ええ~、毎度おなじみチリ紙交換です…
○月○日
仕事にも大分なれました。新聞を出してくれるのにも、色々なパターンがあります。
1、トラックの所まで持ってきてくれてしかも紐でしばっている。
2、部屋まで、取りに行く、紐で縛ってある。綺麗につみあげている、
部屋に乱雑に散らかっている。
3、玄関の脇に積んでいる、(アパートに多い)…
いずれの場合も、お礼を言って、紐で縛ってトラックに積み込みます。そして、意外と沢山の人と接触します。だから、 身なりは何時も小綺麗に、ジーンズの上下に中のシャツは、オレンジ、イエロー、ワインレッド、と洒落たちり紙交換屋でした。

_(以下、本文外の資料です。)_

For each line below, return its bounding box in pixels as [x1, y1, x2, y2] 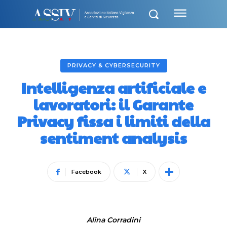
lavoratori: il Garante [33, 94, 194, 115]
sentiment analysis [40, 127, 187, 148]
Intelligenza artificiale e [21, 77, 206, 98]
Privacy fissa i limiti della [17, 110, 210, 131]
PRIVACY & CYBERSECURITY [67, 62, 160, 69]
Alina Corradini [87, 215, 140, 224]
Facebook [71, 168, 101, 175]
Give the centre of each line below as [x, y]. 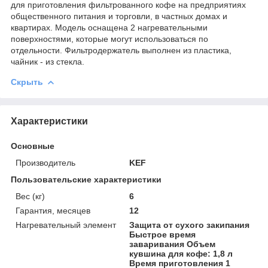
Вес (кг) [30, 196]
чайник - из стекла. [48, 61]
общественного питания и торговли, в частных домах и [119, 16]
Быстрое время [163, 234]
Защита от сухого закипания [190, 225]
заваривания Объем [173, 244]
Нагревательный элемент [66, 225]
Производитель [45, 162]
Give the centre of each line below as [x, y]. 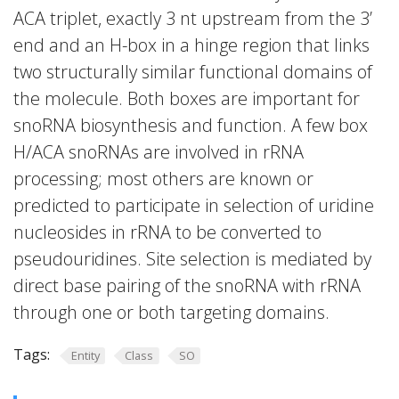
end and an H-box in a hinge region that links [191, 45]
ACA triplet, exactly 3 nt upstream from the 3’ [193, 18]
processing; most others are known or [163, 179]
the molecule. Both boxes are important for [187, 98]
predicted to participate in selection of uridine [194, 205]
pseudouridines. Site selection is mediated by [192, 259]
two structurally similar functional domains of [193, 72]
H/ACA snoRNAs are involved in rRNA [159, 152]
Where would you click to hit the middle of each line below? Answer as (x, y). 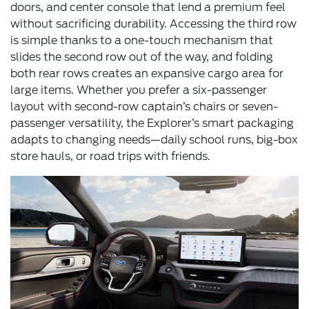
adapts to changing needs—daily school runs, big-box (154, 140)
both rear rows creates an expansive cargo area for (147, 74)
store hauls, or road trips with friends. (110, 157)
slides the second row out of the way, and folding (142, 57)
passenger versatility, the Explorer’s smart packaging (152, 123)
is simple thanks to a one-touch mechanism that (142, 41)
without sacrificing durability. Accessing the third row (153, 24)
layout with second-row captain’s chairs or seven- (144, 107)
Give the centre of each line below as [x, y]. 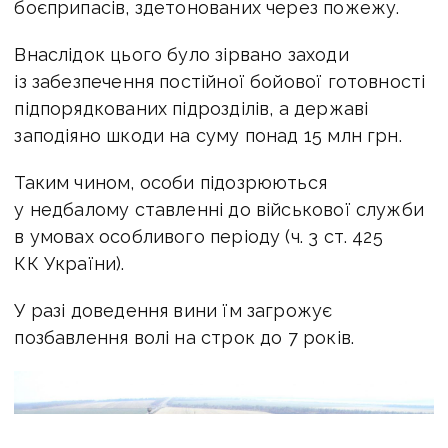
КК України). [69, 263]
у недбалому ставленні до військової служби [219, 209]
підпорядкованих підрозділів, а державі [191, 108]
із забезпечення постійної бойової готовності [220, 81]
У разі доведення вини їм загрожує [173, 310]
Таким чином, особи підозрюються [170, 182]
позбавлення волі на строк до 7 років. [184, 337]
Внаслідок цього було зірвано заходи [181, 54]
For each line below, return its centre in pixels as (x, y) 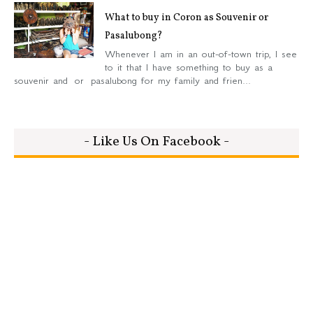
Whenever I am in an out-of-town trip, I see (201, 53)
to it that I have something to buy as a (189, 67)
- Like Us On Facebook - (156, 142)
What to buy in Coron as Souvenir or (187, 18)
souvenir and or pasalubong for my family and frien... (132, 80)
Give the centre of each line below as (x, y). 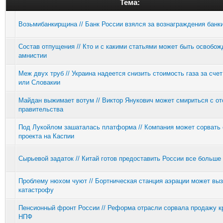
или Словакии (39, 82)
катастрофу (36, 190)
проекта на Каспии (46, 136)
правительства (41, 109)
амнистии (33, 55)
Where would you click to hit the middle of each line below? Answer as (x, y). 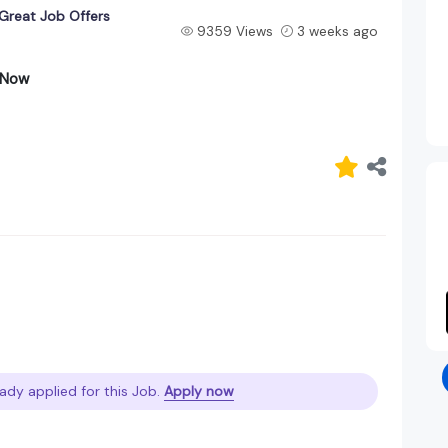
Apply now (199, 390)
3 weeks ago (337, 31)
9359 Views (234, 31)
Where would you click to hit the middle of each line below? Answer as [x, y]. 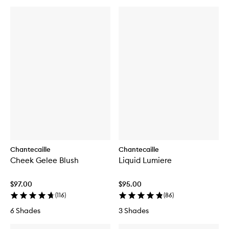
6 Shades [25, 211]
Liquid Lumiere [145, 161]
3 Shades [134, 211]
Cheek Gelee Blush [44, 161]
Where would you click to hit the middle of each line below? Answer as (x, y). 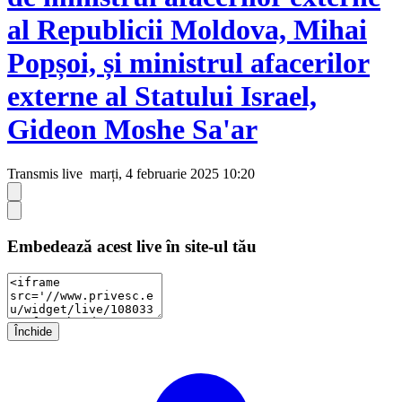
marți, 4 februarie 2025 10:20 (170, 173)
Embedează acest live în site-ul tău (132, 246)
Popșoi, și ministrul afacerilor (188, 63)
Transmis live (45, 173)
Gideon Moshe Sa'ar (132, 130)
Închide (33, 332)
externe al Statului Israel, (162, 96)
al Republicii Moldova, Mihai (187, 30)
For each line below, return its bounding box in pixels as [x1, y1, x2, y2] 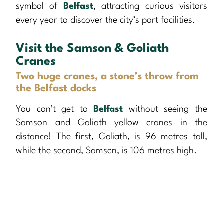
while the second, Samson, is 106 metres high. [16, 146, 197, 156]
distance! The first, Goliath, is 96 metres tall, [16, 132, 207, 142]
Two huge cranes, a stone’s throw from [16, 72, 199, 82]
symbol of [16, 2, 63, 11]
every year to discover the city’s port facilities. [16, 16, 195, 25]
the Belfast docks [16, 84, 96, 94]
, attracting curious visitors [93, 2, 208, 11]
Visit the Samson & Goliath [16, 43, 169, 55]
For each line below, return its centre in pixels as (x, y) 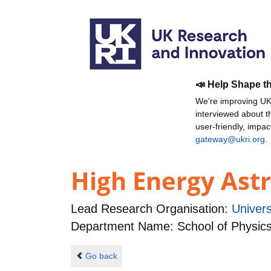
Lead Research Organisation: (151, 209)
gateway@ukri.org (230, 139)
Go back (101, 256)
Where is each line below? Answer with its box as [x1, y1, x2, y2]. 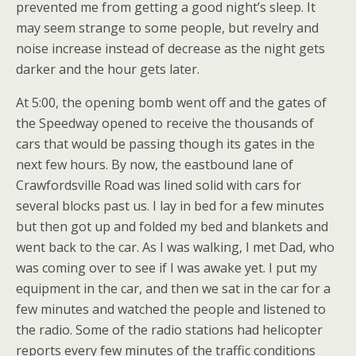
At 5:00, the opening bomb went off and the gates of [16, 94, 327, 111]
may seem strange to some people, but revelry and [16, 19, 319, 37]
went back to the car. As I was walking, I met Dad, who [16, 238, 335, 256]
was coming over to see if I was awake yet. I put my [16, 259, 317, 277]
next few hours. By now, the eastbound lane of [16, 156, 293, 173]
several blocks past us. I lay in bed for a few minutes [16, 197, 324, 215]
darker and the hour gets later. [16, 60, 199, 78]
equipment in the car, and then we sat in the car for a [16, 280, 331, 297]
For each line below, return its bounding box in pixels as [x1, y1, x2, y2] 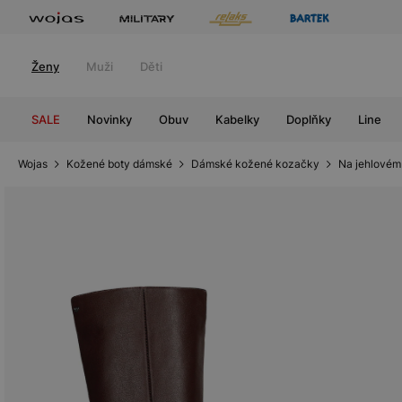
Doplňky [286, 112, 331, 127]
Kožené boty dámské [66, 157, 172, 170]
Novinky [87, 112, 132, 127]
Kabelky [215, 112, 259, 127]
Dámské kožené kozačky [191, 157, 319, 170]
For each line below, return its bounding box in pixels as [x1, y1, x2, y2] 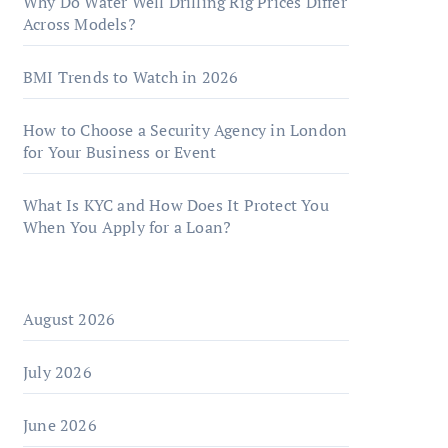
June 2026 [23, 414, 97, 436]
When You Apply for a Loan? [23, 216, 232, 238]
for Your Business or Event [23, 141, 217, 163]
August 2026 [23, 308, 116, 330]
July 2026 [23, 361, 92, 383]
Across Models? [23, 13, 136, 35]
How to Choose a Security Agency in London [23, 119, 348, 141]
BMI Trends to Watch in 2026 [23, 66, 239, 88]
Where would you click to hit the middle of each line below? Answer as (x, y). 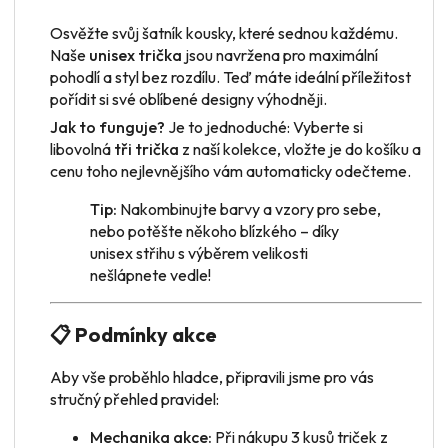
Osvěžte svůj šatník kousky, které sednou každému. (224, 32)
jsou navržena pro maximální (280, 54)
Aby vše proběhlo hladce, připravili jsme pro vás (212, 376)
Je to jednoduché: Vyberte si (264, 126)
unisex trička (135, 54)
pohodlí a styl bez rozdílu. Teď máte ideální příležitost (230, 76)
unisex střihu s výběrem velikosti (199, 252)
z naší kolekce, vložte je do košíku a (300, 148)
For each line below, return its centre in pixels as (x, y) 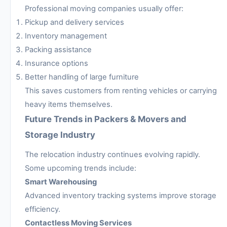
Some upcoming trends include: (81, 168)
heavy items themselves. (69, 104)
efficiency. (43, 209)
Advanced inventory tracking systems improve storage (121, 195)
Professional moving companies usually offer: (104, 8)
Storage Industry (60, 135)
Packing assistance (58, 49)
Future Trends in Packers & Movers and (106, 119)
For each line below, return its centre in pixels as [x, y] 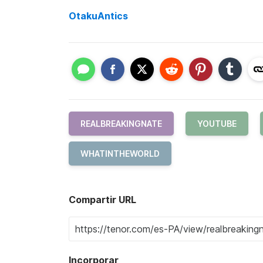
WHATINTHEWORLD [120, 154]
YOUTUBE [217, 124]
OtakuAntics [98, 16]
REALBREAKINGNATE [121, 124]
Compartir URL [102, 200]
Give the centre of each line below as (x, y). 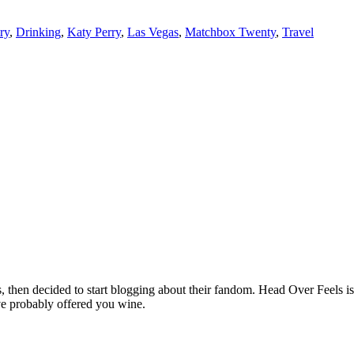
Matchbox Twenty (230, 32)
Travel (298, 32)
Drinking (38, 32)
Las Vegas (153, 32)
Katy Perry (94, 32)
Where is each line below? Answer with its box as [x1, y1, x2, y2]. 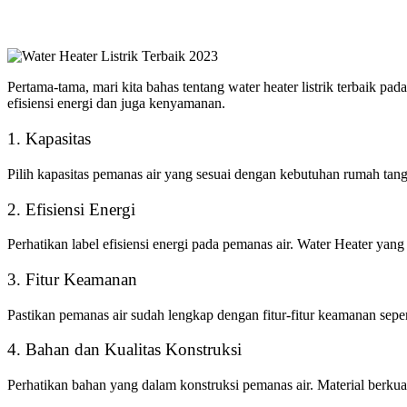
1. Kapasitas [7, 129, 91, 149]
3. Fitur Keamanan [7, 270, 137, 290]
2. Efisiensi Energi [7, 199, 135, 219]
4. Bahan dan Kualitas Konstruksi [7, 340, 242, 360]
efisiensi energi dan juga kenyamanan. [7, 95, 229, 112]
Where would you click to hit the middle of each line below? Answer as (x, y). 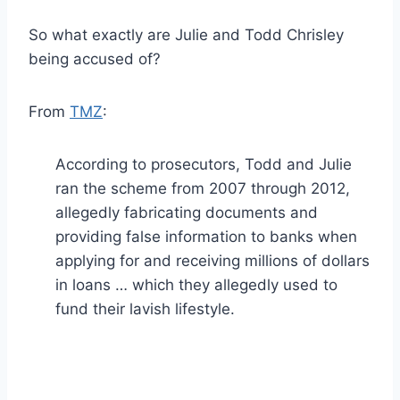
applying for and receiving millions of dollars (212, 260)
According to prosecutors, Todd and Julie (204, 164)
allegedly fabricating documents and (187, 212)
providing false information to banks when (206, 236)
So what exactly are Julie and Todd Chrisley (186, 34)
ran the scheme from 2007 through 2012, (203, 188)
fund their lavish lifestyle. (145, 308)
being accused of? (95, 58)
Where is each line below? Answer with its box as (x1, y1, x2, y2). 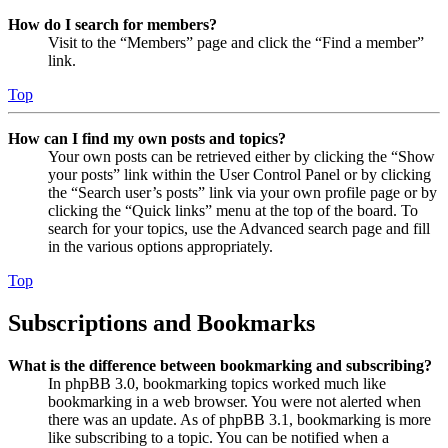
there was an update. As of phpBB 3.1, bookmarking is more (48, 410, 431, 428)
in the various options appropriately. (48, 237, 273, 255)
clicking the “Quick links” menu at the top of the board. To (48, 201, 418, 219)
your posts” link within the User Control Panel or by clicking (48, 165, 431, 183)
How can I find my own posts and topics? (8, 129, 286, 147)
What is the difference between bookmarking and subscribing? (8, 356, 432, 374)
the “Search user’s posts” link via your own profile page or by (48, 183, 437, 201)
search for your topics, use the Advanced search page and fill (48, 219, 430, 237)
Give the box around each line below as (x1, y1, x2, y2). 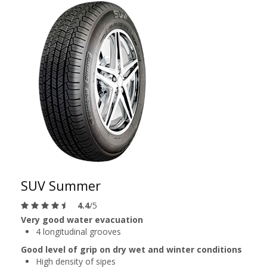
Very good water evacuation (21, 214, 143, 225)
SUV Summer (21, 177, 101, 194)
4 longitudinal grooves (36, 226, 121, 237)
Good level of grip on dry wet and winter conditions (21, 244, 242, 255)
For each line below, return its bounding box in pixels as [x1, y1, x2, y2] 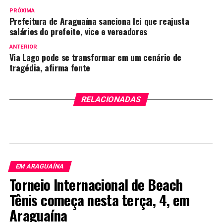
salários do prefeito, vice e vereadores [9, 25, 147, 38]
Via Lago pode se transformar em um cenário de [9, 51, 181, 63]
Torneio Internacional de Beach [9, 174, 183, 195]
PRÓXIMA [9, 7, 35, 14]
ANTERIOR [9, 44, 37, 50]
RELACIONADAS [80, 95, 142, 104]
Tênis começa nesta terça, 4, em [9, 189, 190, 210]
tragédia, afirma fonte [9, 61, 90, 74]
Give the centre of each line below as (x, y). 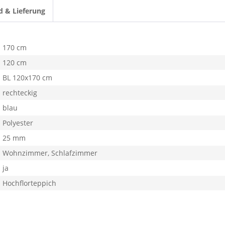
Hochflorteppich (29, 183)
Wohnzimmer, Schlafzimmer (50, 153)
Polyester (18, 123)
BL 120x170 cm (27, 78)
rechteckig (20, 93)
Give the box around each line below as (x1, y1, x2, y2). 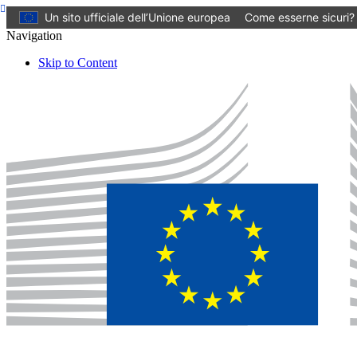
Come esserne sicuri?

体重は56キロ、ウエスト75センチ…。
今のカポネさんとは大違い。
そんなある日、何時ものように、呼ぶ声が聞こえます。
"ちり紙交換屋さ~~ん" 若い女性です、車をちかづけてみると、マンションの2階から顔をだして"新聞とりにきて~~" と、イロっぽい声で言いました。水商売風でした。
僕は、返事をしてマンションの入り口にすこし緊張しながら向かいました……。
「こんにちは!」
"あら、若いわねー…"、それには答えず、
「新聞どこですか?」と言いながら、観察をしてみると,さっき、車の中からみたときは、若いと思ったのですが、近くで見ると年のころ28, 9歳のそれなりの、熟成された大人の女性(しかも、夜の……)でした。
何故なら、彼女のまとっている衣装は、スケスケの"ネグリジェ"、ほとんど、透けて見えています。
目のやり場に困っていると、"そこにあるから、持って行ってくれる?" と甘い声で、まるで夜のお仕事をしている時のような雰囲気でいいました。
彼女の、指差すほうを見ると、ほんの少し、もうしわけなさそうに、新聞が積まれています。
コレハナンナンダ! カラカワレテイルゾ! と内心悟りました。キロ数にして5, 6キロ(この頃には、見ただけで何キロでいくらになるか把握していました)しかありません。普通は最低でも2,30キロくらいたまらないと、交換にはだしません。
一掴みほどの束を、紐で縛っていると、
"お茶でも飲まない?" またもや、甘い声で言いました…。
"お茶でも飲まない?" …当時はコンビニもなく、水、食料など手軽に買う事も出来ません。少し喉もかわいていたので、それに、新聞もそれ以前にかなり集まっていたこともあって、時間にもゆとりがあり 「はい、頂きます」というと
"礼儀正しいのね…"と言い、白い歯を見せながら、少し寂しそうに微笑みました。
"私ね、18の時、八戸から出てきたの…" とコーヒーを飲む手を休めて話し始めました。
"音大にはいりピアノの先生になりたかった、大学の講義もソコソコ真面目にやり学生生活も、楽しかったわ。友達も沢山いたし本当に楽しかった…。でも2年の終わり頃知り合った男と付き合い始めてからおかしくなり始めたの…"
と言い コーヒーを一口飲みました。
「何処で知り合ったのですか?」と僕はコーヒーをご馳走になっている手前 お返しのつもりで聞いてみました。
よく見ると成熟した大人の女性の魅力をたたえた綺麗な人でした…。
「何処で知り合ったのですか?」
"ヨーロッパ……ナポリよ"
「え! が、が、外人ですか?」
"いいえ、違うわ、日本人よ…。ツアーで来てたの。 同じツアーだったのよ……"
僕は意外な展開に少し興味を惹かれて、本腰を入れて話を聴く気になっていました。
それからの彼女の話を かいつまんで纏めると、こういうことでした。
初めての外国旅行で気持ちが高ぶっていた彼女は 同じ日本人だと言う安心感と気安さで、すぐに打解けてその日のうちにホテルで身を任せて!!しまったそうです。
その次の日からのツアーは本当に楽しいものだったそうです。
そのツアーはフランス、イタリア、イギリスと3カ国をめぐる7泊8日の旅でした。
彼女の話しぶりからは、本当にそのツアーが楽しかったという様子が手に取るように伺われました。
そこまで話すと彼女は
"もう1杯コーヒーいかが?" と言いました。
僕はもう本腰を入れて話を聴く気になっていたので
「ええ、いただきます」と、小さくうなずきました。
台所へ立ち去った彼女の後には 甘い香水の匂いがほんのり漂っていました……。